Problem: If the DomainNamespaceSelectionStrategy is LabelSelector, the operator relies on specifying the LabelSelector on the listNamespaceAsync call to filter the namespaces. When the strategy is changed from List to LabelSelector when the operator is running, listNamespaceAsync call may return the full list of namespaces instead of the namespaces that match the label selector, because the strategy is still List when the call is made.
Fix: The changes in this PR removes the label selectors from the listNamespaceAsync call so that it always returns the full list, and modifies the isDomainNamespace method, which is used to filter the namespaces that are returned from the listNamespaceAsync call; instead of always returning true, it now actually evaluates the selector in the LabelSelector case.
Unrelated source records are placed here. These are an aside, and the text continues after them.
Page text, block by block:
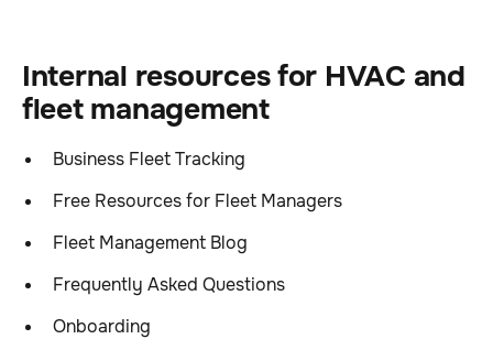
Internal resources for HVAC and
fleet management
Business Fleet Tracking
Free Resources for Fleet Managers
Fleet Management Blog
Frequently Asked Questions
Onboarding
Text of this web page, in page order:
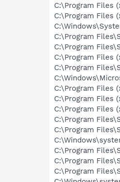
C:\Program Files
C:\Program Files
C:\Program
C:\Program
C:\Program Files
C:\Program
C:\Program Files
C:\Program Files
C:\Program Files
C:\Program
C:\Program
C:\Program
C:\Program
C:\Program
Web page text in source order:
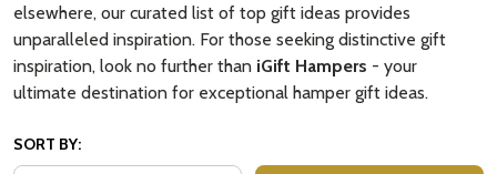
elsewhere, our curated list of top gift ideas provides
unparalleled inspiration. For those seeking distinctive gift
inspiration, look no further than iGift Hampers - your
ultimate destination for exceptional hamper gift ideas.
SORT BY:
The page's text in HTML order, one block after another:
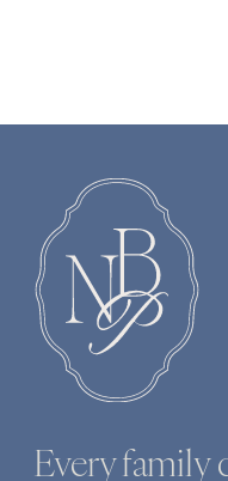
Every family
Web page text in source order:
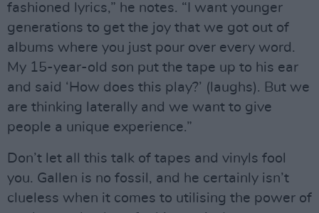
fashioned lyrics,” he notes. “I want younger
generations to get the joy that we got out of
albums where you just pour over every word.
My 15-year-old son put the tape up to his ear
and said ‘How does this play?’ (laughs). But we
are thinking laterally and we want to give
people a unique experience.”
Don’t let all this talk of tapes and vinyls fool
you. Gallen is no fossil, and he certainly isn’t
clueless when it comes to utilising the power of
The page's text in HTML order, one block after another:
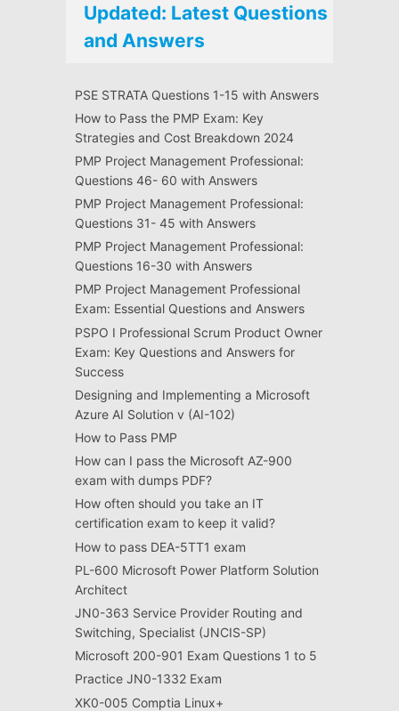
Updated: Latest Questions
and Answers
PSE STRATA Questions 1-15 with Answers
How to Pass the PMP Exam: Key
Strategies and Cost Breakdown 2024
PMP Project Management Professional:
Questions 46- 60 with Answers
PMP Project Management Professional:
Questions 31- 45 with Answers
PMP Project Management Professional:
Questions 16-30 with Answers
PMP Project Management Professional
Exam: Essential Questions and Answers
PSPO I Professional Scrum Product Owner
Exam: Key Questions and Answers for
Success
Designing and Implementing a Microsoft
Azure AI Solution v (AI-102)
How to Pass PMP
How can I pass the Microsoft AZ-900
exam with dumps PDF?
How often should you take an IT
certification exam to keep it valid?
How to pass DEA-5TT1 exam
PL-600 Microsoft Power Platform Solution
Architect
JN0-363 Service Provider Routing and
Switching, Specialist (JNCIS-SP)
Microsoft 200-901 Exam Questions 1 to 5
Practice JN0-1332 Exam
XK0-005 Comptia Linux+
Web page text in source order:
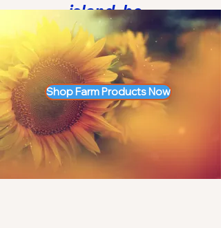
island, bc.
™
Shop Farm Products Now
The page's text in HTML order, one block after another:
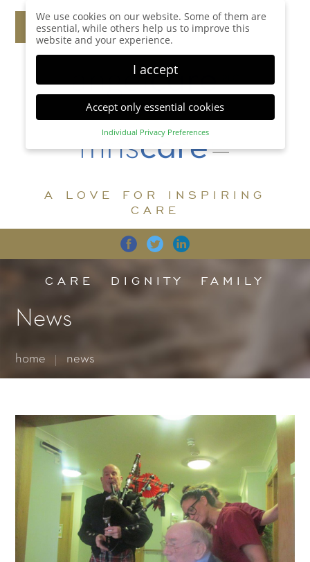
A LOVE FOR INSPIRING
CARE
CARE DIGNITY FAMILY
News
home news
We use cookies on our website. Some of them are
essential, while others help us to improve this
website and your experience.
I accept
Accept only essential cookies
Individual Privacy Preferences
Privacy Preference
display further information and select certain
Accept all Save
Back Accept only essential cookies
Essential (1)
for the proper function of the website.
Statistics (1)
website.
Show Cookie Information
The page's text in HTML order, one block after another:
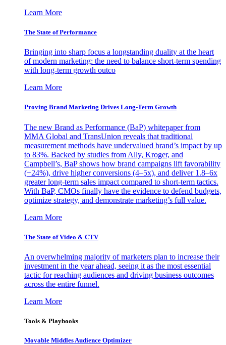
Learn More
The State of Performance
Bringing into sharp focus a longstanding duality at the heart
of modern marketing: the need to balance short-term spending
with long-term growth outco
Learn More
Proving Brand Marketing Drives Long-Term Growth
The new Brand as Performance (BaP) whitepaper from
MMA Global and TransUnion reveals that traditional
measurement methods have undervalued brand’s impact by up
to 83%. Backed by studies from Ally, Kroger, and
Campbell’s, BaP shows how brand campaigns lift favorability
(+24%), drive higher conversions (4–5x), and deliver 1.8–6x
greater long-term sales impact compared to short-term tactics.
With BaP, CMOs finally have the evidence to defend budgets,
optimize strategy, and demonstrate marketing’s full value.
Learn More
The State of Video & CTV
An overwhelming majority of marketers plan to increase their
investment in the year ahead, seeing it as the most essential
tactic for reaching audiences and driving business outcomes
across the entire funnel.
Learn More
Tools & Playbooks
Movable Middles Audience Optimizer
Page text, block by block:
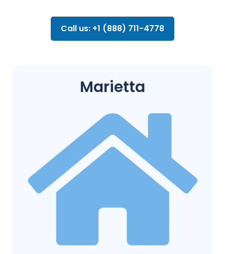
Call us: +1 (888) 711-4778
Marietta
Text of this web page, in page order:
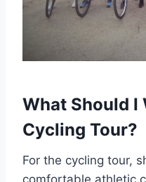
What Should I
Cycling Tour?
For the cycling tour,
comfortable athletic
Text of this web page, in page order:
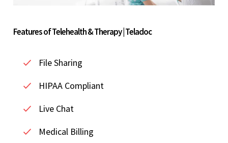
Features of Telehealth & Therapy | Teladoc
File Sharing
HIPAA Compliant
Live Chat
Medical Billing
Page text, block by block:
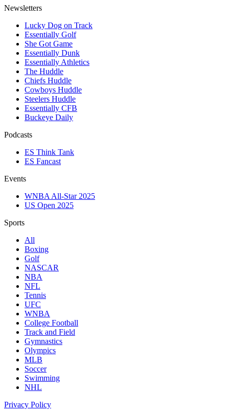
Newsletters
Lucky Dog on Track
Essentially Golf
She Got Game
Essentially Dunk
Essentially Athletics
The Huddle
Chiefs Huddle
Cowboys Huddle
Steelers Huddle
Essentially CFB
Buckeye Daily
Podcasts
ES Think Tank
ES Fancast
Events
WNBA All-Star 2025
US Open 2025
Sports
All
Boxing
Golf
NASCAR
NBA
NFL
Tennis
UFC
WNBA
College Football
Track and Field
Gymnastics
Olympics
MLB
Soccer
Swimming
NHL
Privacy Policy
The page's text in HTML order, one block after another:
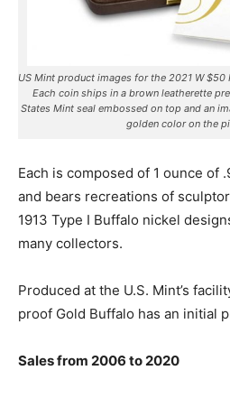
US Mint product images for the 2021 W
Each coin ships in a brown leatherette
States Mint seal embossed on top and an
golden color on the
Each is composed of 1 ounce of
and bears recreations of sculptor
1913 Type I Buffalo nickel
many collectors.
Produced at the U.S. Mint’s
proof Gold Buffalo has an initial
Sales from 2006 to 2020
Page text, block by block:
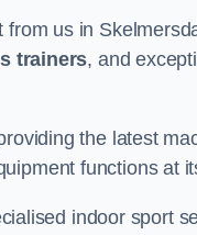
us in
trainers, and
the latest
functions at
indoor sport
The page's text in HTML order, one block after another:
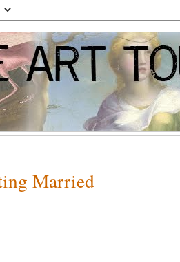
Married
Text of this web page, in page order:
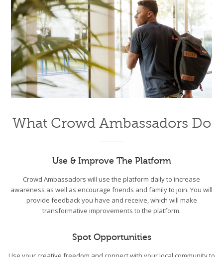
What Crowd Ambassadors Do
Use & Improve The Platform
Crowd Ambassadors will use the platform daily to increase
awareness as well as encourage friends and family to join. You will
provide feedback you have and receive, which will make
transformative improvements to the platform.
Spot Opportunities

This approach makes the LabelSelector handling consistent with all other strategies.
This PR also fixes a NPE that I noticed during testing/debugging in DomainProcessorImpl (in the apply method of DomainPresenceInfoStep).
Integration test results (no unknown failures):
Main branch:
https://build.weblogick8s.org:8443/job/weblogic-kubernetes-operator-kind-new/8066/
https://build.weblogick8s.org:8443/job/weblogic-kubernetes-operator-kind-new/8080/
This branch:
https://build.weblogick8s.org:8443/job/weblogic-kubernetes-operator-kind-new/8067/
https://build.weblogick8s.org:8443/job/weblogic-kubernetes-operator-kind-new/8081/
New results to be posted once available.
Main branch: https://build.weblogick8s.org:8443/job/weblogic-kubernetes-operator-kind-new/8187/
This branch: https://build.weblogick8s.org:8443/job/weblogic-kubernetes-operator-kind-new/8188/